General instructions for labs:
Today’s lab is a review lab. It is not meant to be comprehensive; instead, the goal is to recap a few of the items we’ve covered this year. For the second exam, anything we’ve done this far is fair play as far as visualization and interpretation. From the first unit, there will be not be questions on the specific aspects of the grammar of graphics.
There’s a new version of ggplot2! This is wonderful news. You can upload the new version of the package using the following code:
#update.packages("ggplot2")
The main highlights of the ggplot2 package are found at this link here. For our purposes, I want to focus on two new developments, both of which should be easy to implement.
First, subtitles, and a more coordinated effort at labeling axes. Additionally, notice the title is now left-aligned (instead of center-aligned).
ggplot(mpg, aes(displ, hwy)) +
geom_point(aes(color = class)) +
geom_smooth(se = FALSE, method = "loess") +
labs(
title = "Fuel efficiency generally decreases with engine size",
subtitle = "Two seaters (sports cars) are an exception because of their light weight",
caption = "Data from fueleconomy.gov"
)
Second, when making barplots, the categories now stack in the same order as the legend.
avg_price <- diamonds %>%
group_by(cut, color) %>%
summarise(price = mean(price)) %>%
ungroup() %>%
mutate(price_rel = price - mean(price))
ggplot(avg_price) +
geom_col(aes(x = cut, y = price, fill = color))
Pretty dope!
Return to the polls data set, which stores information from polls taken prior to the 2016 election.
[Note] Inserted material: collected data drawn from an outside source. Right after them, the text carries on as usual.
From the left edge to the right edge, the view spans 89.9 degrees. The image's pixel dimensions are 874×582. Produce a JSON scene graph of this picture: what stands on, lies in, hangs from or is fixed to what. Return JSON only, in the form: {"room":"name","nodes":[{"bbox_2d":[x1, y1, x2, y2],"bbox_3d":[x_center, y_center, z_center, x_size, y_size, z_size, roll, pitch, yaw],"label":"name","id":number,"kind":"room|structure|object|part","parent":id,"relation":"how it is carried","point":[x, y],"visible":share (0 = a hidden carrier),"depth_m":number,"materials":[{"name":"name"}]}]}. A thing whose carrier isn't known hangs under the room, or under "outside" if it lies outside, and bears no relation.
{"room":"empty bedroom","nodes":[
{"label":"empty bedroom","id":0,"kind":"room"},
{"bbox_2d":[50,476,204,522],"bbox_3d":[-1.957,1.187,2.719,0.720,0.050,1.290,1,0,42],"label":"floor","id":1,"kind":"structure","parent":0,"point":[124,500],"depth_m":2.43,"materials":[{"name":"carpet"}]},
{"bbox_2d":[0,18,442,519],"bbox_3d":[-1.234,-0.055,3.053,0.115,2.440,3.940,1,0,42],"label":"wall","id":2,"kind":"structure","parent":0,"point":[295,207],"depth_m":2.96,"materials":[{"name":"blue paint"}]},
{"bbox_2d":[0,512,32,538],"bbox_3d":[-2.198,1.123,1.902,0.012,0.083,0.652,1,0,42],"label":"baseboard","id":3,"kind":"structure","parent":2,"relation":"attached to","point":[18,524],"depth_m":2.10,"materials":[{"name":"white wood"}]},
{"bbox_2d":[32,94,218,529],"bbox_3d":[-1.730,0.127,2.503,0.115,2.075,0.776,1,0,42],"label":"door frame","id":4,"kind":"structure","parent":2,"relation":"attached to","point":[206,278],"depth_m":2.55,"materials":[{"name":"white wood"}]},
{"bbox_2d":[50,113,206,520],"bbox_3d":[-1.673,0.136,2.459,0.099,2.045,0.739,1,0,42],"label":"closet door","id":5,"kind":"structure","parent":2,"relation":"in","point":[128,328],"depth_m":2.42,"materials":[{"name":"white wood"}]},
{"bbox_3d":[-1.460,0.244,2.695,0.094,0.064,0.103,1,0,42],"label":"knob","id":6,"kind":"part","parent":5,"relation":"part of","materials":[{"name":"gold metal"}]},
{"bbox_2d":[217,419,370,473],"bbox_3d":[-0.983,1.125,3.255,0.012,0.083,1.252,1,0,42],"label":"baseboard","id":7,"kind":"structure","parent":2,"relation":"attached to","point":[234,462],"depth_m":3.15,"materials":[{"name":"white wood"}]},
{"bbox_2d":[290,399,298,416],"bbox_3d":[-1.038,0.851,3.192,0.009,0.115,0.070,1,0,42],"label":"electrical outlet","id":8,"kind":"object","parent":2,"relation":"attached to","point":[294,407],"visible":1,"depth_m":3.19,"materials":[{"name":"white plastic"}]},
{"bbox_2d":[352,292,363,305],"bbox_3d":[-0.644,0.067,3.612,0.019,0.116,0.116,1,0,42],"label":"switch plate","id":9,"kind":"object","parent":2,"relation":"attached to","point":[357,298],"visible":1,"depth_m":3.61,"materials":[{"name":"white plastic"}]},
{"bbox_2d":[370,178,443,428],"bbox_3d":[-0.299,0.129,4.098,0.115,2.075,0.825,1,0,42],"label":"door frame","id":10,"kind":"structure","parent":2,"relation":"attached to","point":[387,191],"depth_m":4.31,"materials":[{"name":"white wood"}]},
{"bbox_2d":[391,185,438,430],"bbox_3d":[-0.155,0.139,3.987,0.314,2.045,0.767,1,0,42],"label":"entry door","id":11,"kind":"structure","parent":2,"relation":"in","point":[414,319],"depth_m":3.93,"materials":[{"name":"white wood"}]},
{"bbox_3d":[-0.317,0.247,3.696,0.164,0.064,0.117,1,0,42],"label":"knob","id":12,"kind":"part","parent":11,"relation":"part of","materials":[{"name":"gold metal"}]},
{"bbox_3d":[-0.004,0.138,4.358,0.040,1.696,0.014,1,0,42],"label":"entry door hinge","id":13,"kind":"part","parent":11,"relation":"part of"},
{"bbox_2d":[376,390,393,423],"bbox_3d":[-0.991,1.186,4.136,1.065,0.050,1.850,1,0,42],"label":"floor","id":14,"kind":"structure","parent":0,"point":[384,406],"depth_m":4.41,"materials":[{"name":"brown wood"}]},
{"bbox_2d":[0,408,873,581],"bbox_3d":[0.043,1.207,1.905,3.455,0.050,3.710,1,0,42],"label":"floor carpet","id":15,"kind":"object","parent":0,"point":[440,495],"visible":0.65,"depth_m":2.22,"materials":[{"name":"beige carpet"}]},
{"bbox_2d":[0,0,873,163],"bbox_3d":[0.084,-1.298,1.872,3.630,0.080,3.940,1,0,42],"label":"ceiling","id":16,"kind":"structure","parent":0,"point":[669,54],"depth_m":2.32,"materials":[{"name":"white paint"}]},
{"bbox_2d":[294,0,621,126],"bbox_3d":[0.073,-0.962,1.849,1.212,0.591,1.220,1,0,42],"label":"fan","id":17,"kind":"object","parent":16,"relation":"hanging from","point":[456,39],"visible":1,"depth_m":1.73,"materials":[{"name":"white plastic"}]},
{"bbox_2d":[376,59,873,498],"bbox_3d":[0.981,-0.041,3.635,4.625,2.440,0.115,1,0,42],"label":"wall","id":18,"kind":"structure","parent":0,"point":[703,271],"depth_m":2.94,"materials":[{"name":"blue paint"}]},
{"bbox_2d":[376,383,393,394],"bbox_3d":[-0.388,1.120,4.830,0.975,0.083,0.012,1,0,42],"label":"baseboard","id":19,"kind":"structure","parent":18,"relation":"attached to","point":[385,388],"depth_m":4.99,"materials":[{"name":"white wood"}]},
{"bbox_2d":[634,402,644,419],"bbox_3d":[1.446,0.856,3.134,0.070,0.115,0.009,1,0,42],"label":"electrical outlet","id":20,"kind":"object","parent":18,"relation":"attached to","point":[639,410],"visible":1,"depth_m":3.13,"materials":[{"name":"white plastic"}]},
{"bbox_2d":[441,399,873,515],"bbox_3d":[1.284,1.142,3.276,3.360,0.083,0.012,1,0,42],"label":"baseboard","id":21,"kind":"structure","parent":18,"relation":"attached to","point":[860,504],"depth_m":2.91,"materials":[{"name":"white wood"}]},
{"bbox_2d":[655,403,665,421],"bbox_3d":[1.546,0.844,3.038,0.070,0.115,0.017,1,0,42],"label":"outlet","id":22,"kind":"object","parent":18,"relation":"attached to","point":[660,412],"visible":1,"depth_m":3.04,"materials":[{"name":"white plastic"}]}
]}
You can directly access the .csv in R, and please use the following code to filter the data set.
library(dplyr); library(ggplot2)
polls.16 <- read.csv("http://projects.fivethirtyeight.com/general-model/president_general_polls_2016.csv")
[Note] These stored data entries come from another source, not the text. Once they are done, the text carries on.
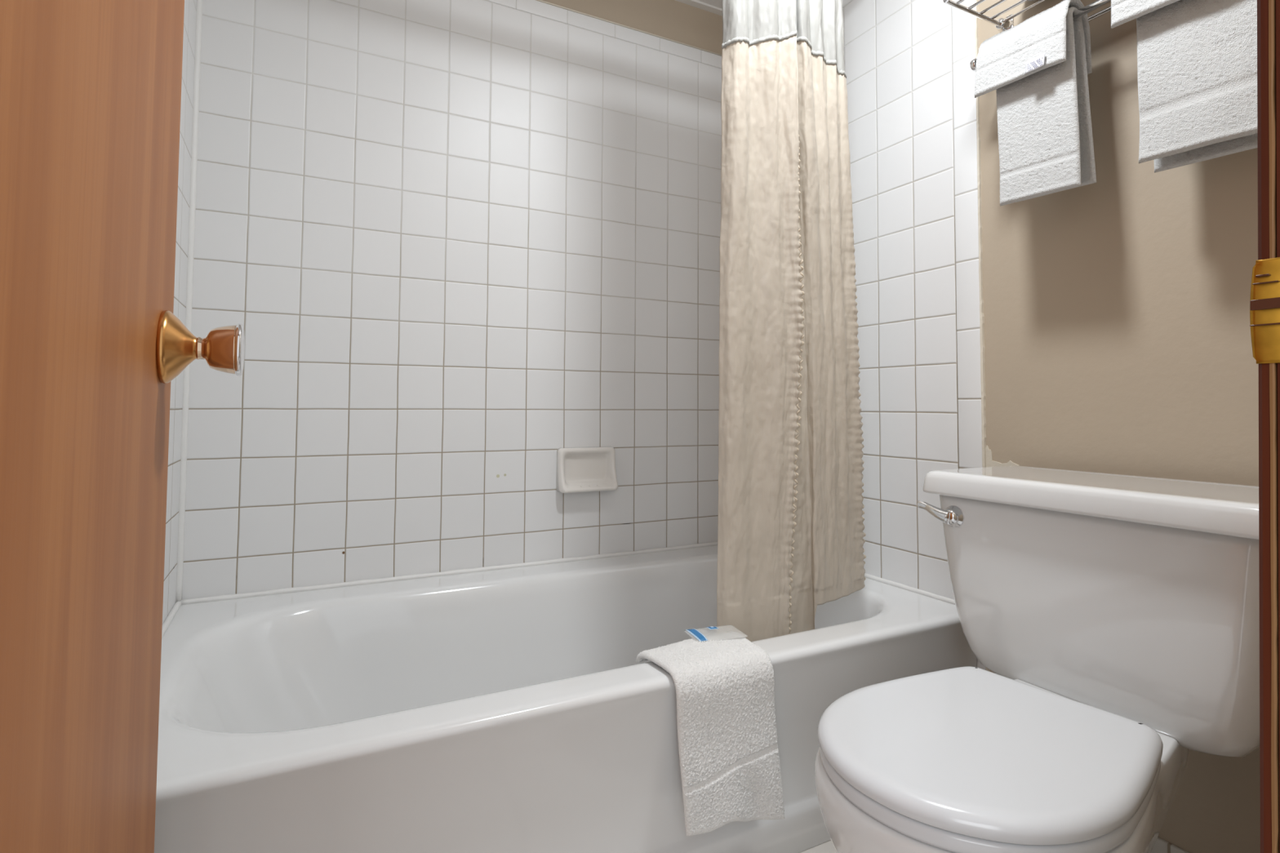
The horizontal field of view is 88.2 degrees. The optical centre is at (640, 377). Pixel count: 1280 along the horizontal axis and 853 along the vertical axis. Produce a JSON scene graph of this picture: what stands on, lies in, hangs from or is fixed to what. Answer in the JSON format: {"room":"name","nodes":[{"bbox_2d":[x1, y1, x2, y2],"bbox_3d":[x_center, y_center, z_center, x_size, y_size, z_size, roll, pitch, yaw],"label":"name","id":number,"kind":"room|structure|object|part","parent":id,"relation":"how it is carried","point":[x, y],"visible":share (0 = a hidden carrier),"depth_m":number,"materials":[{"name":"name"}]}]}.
{"room":"bathroom","nodes":[
{"label":"bathroom","id":0,"kind":"room"},
{"bbox_2d":[162,0,196,623],"bbox_3d":[-0.674,-0.213,0.725,0.101,2.085,1.790,2,-3,-28],"label":"wall","id":1,"kind":"structure","parent":0,"point":[190,6],"depth_m":1.37,"materials":[{"name":"white tile"}]},
{"bbox_2d":[175,0,722,602],"bbox_3d":[-0.340,-0.164,1.846,1.730,2.085,0.110,2,-3,-28],"label":"wall","id":2,"kind":"structure","parent":0,"point":[455,246],"depth_m":1.71,"materials":[{"name":"white tile"}]},
{"bbox_2d":[555,446,617,493],"bbox_3d":[-0.145,0.259,1.854,0.176,0.124,0.046,2,-3,-28],"label":"soap dish","id":3,"kind":"object","parent":2,"relation":"attached to","point":[592,468],"visible":1,"depth_m":1.86,"materials":[{"name":"white ceramic"}]},
{"bbox_3d":[-0.320,-1.041,1.845,1.522,0.042,0.009,2,-3,-28],"label":"bullnose trim","id":4,"kind":"part","parent":2,"relation":"part of","materials":[{"name":"white tile"}]},
{"bbox_2d":[675,0,722,16],"bbox_3d":[0.044,-1.231,1.155,1.538,0.006,1.582,2,-3,-28],"label":"trim","id":5,"kind":"structure","parent":2,"relation":"attached to","point":[695,3],"depth_m":2.11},
{"bbox_2d":[697,0,722,8],"bbox_3d":[0.054,-1.260,1.147,1.730,0.050,1.790,2,-3,-28],"label":"ceiling","id":6,"kind":"structure","parent":0,"point":[717,3],"depth_m":2.10,"materials":[{"name":"white paint"}]},
{"bbox_2d":[799,840,835,852],"bbox_3d":[0.183,0.862,0.786,1.730,0.050,2.400,2,-3,-28],"label":"floor","id":7,"kind":"structure","parent":0,"point":[825,847],"depth_m":1.20,"materials":[{"name":"tile"}]},
{"bbox_2d":[154,542,977,852],"bbox_3d":[-0.139,0.672,1.406,1.524,0.379,0.820,2,-3,-28],"label":"bathtub","id":8,"kind":"object","parent":7,"relation":"on","point":[510,708],"visible":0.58,"depth_m":1.17,"materials":[{"name":"white ceramic"}]},
{"bbox_2d":[635,631,785,836],"bbox_3d":[0.116,0.600,1.129,0.212,0.277,0.164,2,-3,-28],"label":"towel","id":9,"kind":"object","parent":8,"relation":"on","point":[728,751],"visible":1,"depth_m":1.07,"materials":[{"name":"white fabric"}]},
{"bbox_2d":[684,626,718,641],"bbox_3d":[0.137,0.464,1.204,0.100,0.008,0.068,1,-3,-20],"label":"packet","id":10,"kind":"object","parent":9,"relation":"on","point":[697,634],"visible":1,"depth_m":1.19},
{"bbox_2d":[814,465,1259,852],"bbox_3d":[0.535,0.501,0.929,0.744,0.686,0.511,2,-3,-28],"label":"toilet","id":11,"kind":"object","parent":7,"relation":"on","point":[1114,618],"visible":0.98,"depth_m":0.86,"materials":[{"name":"ceramic"}]},
{"bbox_3d":[0.528,0.241,1.184,0.024,0.035,0.062,2,-3,-28],"label":"lever arm","id":12,"kind":"part","parent":11,"relation":"part of","materials":[{"name":"silver metal"}]},
{"bbox_3d":[0.547,0.245,1.163,0.024,0.039,0.039,2,-3,-28],"label":"flush lever","id":13,"kind":"part","parent":11,"relation":"part of","materials":[{"name":"silver metal"}]},
{"bbox_3d":[0.418,0.442,0.810,0.416,0.021,0.333,2,-3,-28],"label":"seat lid","id":14,"kind":"part","parent":11,"relation":"part of","materials":[{"name":"plastic"}]},
{"bbox_3d":[0.490,0.658,0.838,0.588,0.364,0.339,2,-3,-28],"label":"bowl","id":15,"kind":"part","parent":11,"relation":"part of","materials":[{"name":"white ceramic"}]},
{"bbox_3d":[0.747,0.184,1.052,0.270,0.040,0.511,2,-3,-28],"label":"tank lid","id":16,"kind":"part","parent":11,"relation":"part of","materials":[{"name":"white ceramic"}]},
{"bbox_3d":[0.750,0.351,1.048,0.240,0.300,0.483,2,-3,-28],"label":"tank","id":17,"kind":"part","parent":11,"relation":"part of","materials":[{"name":"white ceramic"}]},
{"bbox_2d":[842,0,1260,852],"bbox_3d":[0.767,-0.173,1.476,0.109,2.085,1.790,2,-3,-28],"label":"wall","id":18,"kind":"structure","parent":0,"point":[1103,326],"depth_m":1.33,"materials":[{"name":"beige paint"}]},
{"bbox_3d":[0.550,-1.036,1.830,0.009,0.040,0.822,2,-3,-28],"label":"trim","id":19,"kind":"part","parent":18,"relation":"part of","materials":[{"name":"white tile"}]},
{"bbox_3d":[0.722,-0.081,1.450,0.009,1.897,0.057,2,-3,-28],"label":"bullnose trim","id":20,"kind":"part","parent":18,"relation":"part of","materials":[{"name":"white tile"}]},
{"bbox_2d":[942,0,1111,71],"bbox_3d":[0.817,-0.703,1.087,0.205,0.142,0.606,2,-3,-28],"label":"towel rack","id":21,"kind":"object","parent":18,"relation":"attached to","point":[1002,24],"visible":0.58,"depth_m":1.32,"materials":[{"name":"silver metal"}]},
{"bbox_3d":[0.814,-0.752,1.088,0.197,0.010,0.588,2,-3,-28],"label":"shelf frame","id":22,"kind":"part","parent":21,"relation":"part of","materials":[{"name":"silver metal"}]},
{"bbox_2d":[973,0,1092,97],"bbox_3d":[0.728,-0.608,1.237,0.099,0.134,0.173,2,-3,-28],"label":"washcloth","id":23,"kind":"object","parent":21,"relation":"hanging from","point":[1037,43],"visible":0.81,"depth_m":1.20,"materials":[{"name":"grey fabric"}]},
{"bbox_2d":[1026,57,1043,70],"bbox_3d":[0.703,-0.559,1.177,0.003,0.014,0.027,2,-3,-28],"label":"print","id":24,"kind":"object","parent":23,"relation":"on","point":[1033,63],"depth_m":1.18},
{"bbox_2d":[995,6,1096,205],"bbox_3d":[0.738,-0.492,1.218,0.061,0.336,0.161,2,-3,-28],"label":"hand towel","id":25,"kind":"object","parent":21,"relation":"hanging from","point":[1046,145],"visible":0.73,"depth_m":1.18,"materials":[{"name":"grey fabric"}]},
{"bbox_2d":[1111,0,1179,28],"bbox_3d":[0.850,-0.624,1.009,0.094,0.125,0.199,2,-3,-28],"label":"washcloth","id":26,"kind":"object","parent":21,"relation":"hanging from","point":[1122,11],"visible":0.42,"depth_m":1.05,"materials":[{"name":"grey fabric"}]},
{"bbox_2d":[1136,0,1257,172],"bbox_3d":[0.856,-0.500,0.991,0.064,0.338,0.183,2,-3,-28],"label":"hand towel","id":27,"kind":"object","parent":21,"relation":"hanging from","point":[1197,60],"visible":0.82,"depth_m":0.99,"materials":[{"name":"grey fabric"}]},
{"bbox_2d":[1151,836,1188,852],"bbox_3d":[0.905,0.813,1.051,0.008,0.078,0.748,2,-3,-28],"label":"baseboard","id":28,"kind":"structure","parent":18,"relation":"attached to","point":[1161,846],"depth_m":1.10,"materials":[{"name":"tile"}]},
{"bbox_3d":[0.015,-1.097,1.205,1.520,0.060,0.060,2,-3,-28],"label":"curtain rod","id":29,"kind":"object","parent":18,"relation":"attached to","visible":0},
{"bbox_2d":[716,0,866,641],"bbox_3d":[0.348,-0.259,1.376,0.427,1.607,0.106,2,-3,-32],"label":"shower curtain","id":30,"kind":"object","parent":29,"relation":"hanging from","point":[790,526],"visible":0.99,"depth_m":1.31,"materials":[{"name":"beige fabric"}]},
{"bbox_3d":[0.429,-0.223,0.363,1.538,2.085,0.106,2,-3,-28],"label":"wall","id":31,"kind":"structure","parent":0,"visible":0},
{"bbox_2d":[0,0,244,852],"bbox_3d":[-0.302,-0.202,0.385,0.098,2.014,0.616,2,-3,-28],"label":"door","id":32,"kind":"structure","parent":31,"relation":"in","point":[93,344],"depth_m":0.38,"materials":[{"name":"brown wood"}]},
{"bbox_3d":[-0.396,-0.027,0.618,0.033,0.047,0.047,2,-3,-28],"label":"knob","id":33,"kind":"part","parent":32,"relation":"part of","materials":[{"name":"brown metal"}]},
{"bbox_2d":[1249,0,1279,852],"bbox_3d":[0.102,-0.214,0.178,0.664,2.048,0.175,2,-3,-28],"label":"trim","id":34,"kind":"structure","parent":31,"relation":"attached to","point":[1264,300],"depth_m":0.37,"materials":[{"name":"brown wood"}]},
{"bbox_3d":[0.358,-0.038,0.355,0.004,0.058,0.048,2,-3,-28],"label":"strike plate","id":35,"kind":"part","parent":34,"relation":"part of","materials":[{"name":"gold metal"}]}
]}
polls.16 <- polls.16 %>% select(-createddate, -timestamp) %>%
filter(type == "polls-plus") %>%
mutate(pollster.abbrev = substr(pollster, 1, 8),
clin.perc = adjpoll_clinton/100)
Q1 Make the following plot, which shows the results from 6 top-rated polls on the same date. Refer to the code above the subtitle and footnote. Use the clin.perc variable above.
Q2 Summarize the plot in 3-4 sentences, including reference to the meaning of the error bars. What does this suggest about the polls, and Clinton’s overall voting share on that date?
Q3 On a scale of 1 (least accurate) to 10 (most), rate this poll, and justify your opinion. What could be done to improve its accuracy?
A pollster decides to take a look at the adjusted poll support for Donald Trump relative to the raw numbers. Reminder: the adjusted numbers account for the demographics of those polled, relative to who is expected to turn out for the election.
Make the following scatter plot using the polls.16 data. No additional data manipulation is needed.
Q5 How do state-level trends compare to the solid line? And what does this suggest about the adjustment method for voting support?
Q6 Comment on the state-to-state differences in the links between adjusted and raw voting percentages (Note: this is different than comparing each state’s support for Trump, which is a much easier question). For example, consider how strong each state’s line-of-best-fit is. Notice anything?
A pollster is interested in the support for Gary Johnson. Use the following code to get you started.
library(ggthemes); library(maps)
states <- map_data("state")
dim(states)
## [1] 15537 6
polls.16.ave <- polls.16 %>%
mutate(region = tolower(state)) %>%
group_by(region) %>%
summarise(johnson.vote.ave = mean(adjpoll_johnson, na.rm = TRUE), n.poll = n())
states.johnson <- inner_join(polls.16.ave, states, by = "region")
Now, make the following plot:
Q7 Comment on region-level differences in the support for Johnson in 1-2 sentences that the lay reader could understand.
Q8 Which state was polled most often and least often? Does that effect your interpretation of the map?